Manage non-structural carbohydrates in equine forages

 By: John Goeser, PhD, PAS & Dipl. ACAN, Rock River Laboratory Animal Nutrition, Research, and Innovation Director and Amber Krotky, Research & Development Manager at MARS horsecare us inc

Equine nutrition has historically centered on providing a high quality, grass hay along with a commercially prepared ration balancer or compound feed. However, ‘quality’ hay is loosely defined, as what may be considered ‘high-quality’ for one animal may not necessarily be optimal quality for another animal. Generally speaking, protein, fiber, non-structural carbohydrates (NSC), and minerals are all measured components used to assess hay quality. But, NSC has gained more attention than the other components over the past few years as horse owners work to dial in exactly how high or low this component needs to be for their horses’ needs.

What makes the quality definition for hay so important is the role of forage as a critical component to maintaining gut health in the horse. Ideally horses should consume 1.5 to 2.0 percent of their body weight in forage per day (never less than 1.0 percent) (A. Krotky, personal communication). Hay intended for consumption by horses should contain protein levels that meet the animal’s nutrient requirements based on their activity level.

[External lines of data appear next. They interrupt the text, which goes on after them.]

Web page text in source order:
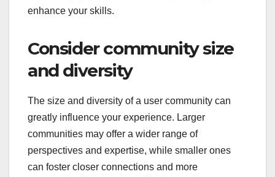
enhance your skills.
Consider community size
and diversity
The size and diversity of a user community can
greatly influence your experience. Larger
communities may offer a wider range of
perspectives and expertise, while smaller ones
can foster closer connections and more

For instance, a performance horse will likely require greater protein content in the forage portion of its diet. The structural fiber and mineral content of the hay can help meet nutritional needs, and the NSC content of the forage can be considered when horses encounter metabolic challenges.

Sugar, fructans, and starch comprise NSC (Watts, 2009), and each of these nutrients are readily and rapidly digestible within the monogastric digestive system of the horse, providing useable energy after consumption. Working or performance horses may require substantial NSC to meet energy demands, whereas mature, less active horses require little to no additional NSC (Pagan, KY Equine Research). This difference in NSC needs within this species has driven additional research and review of NSC in equine hay.

 For dairy and beef cattle, NSC are valuable in providing these high-performing animals with energy for growth and production. For idle or low-activity horses, a high NSC level in hay has resulted in diagnoses of, or related to, carbohydrate intolerance (Watts, 2009). Clinical illnesses such as obesity, laminitis, and insulin resistance seem increasingly prevalent in the equine species as this intolerance grows. Mature hays, or forages that have spent greater time growing before being cut to dry for hay, generally have lesser NSC content because the sugar and starches are diluted by greater fiber content. However, horse owners looking to grow or purchase hay with lower NSC content may run into some difficulty as even some mature hays contain substantial NSC.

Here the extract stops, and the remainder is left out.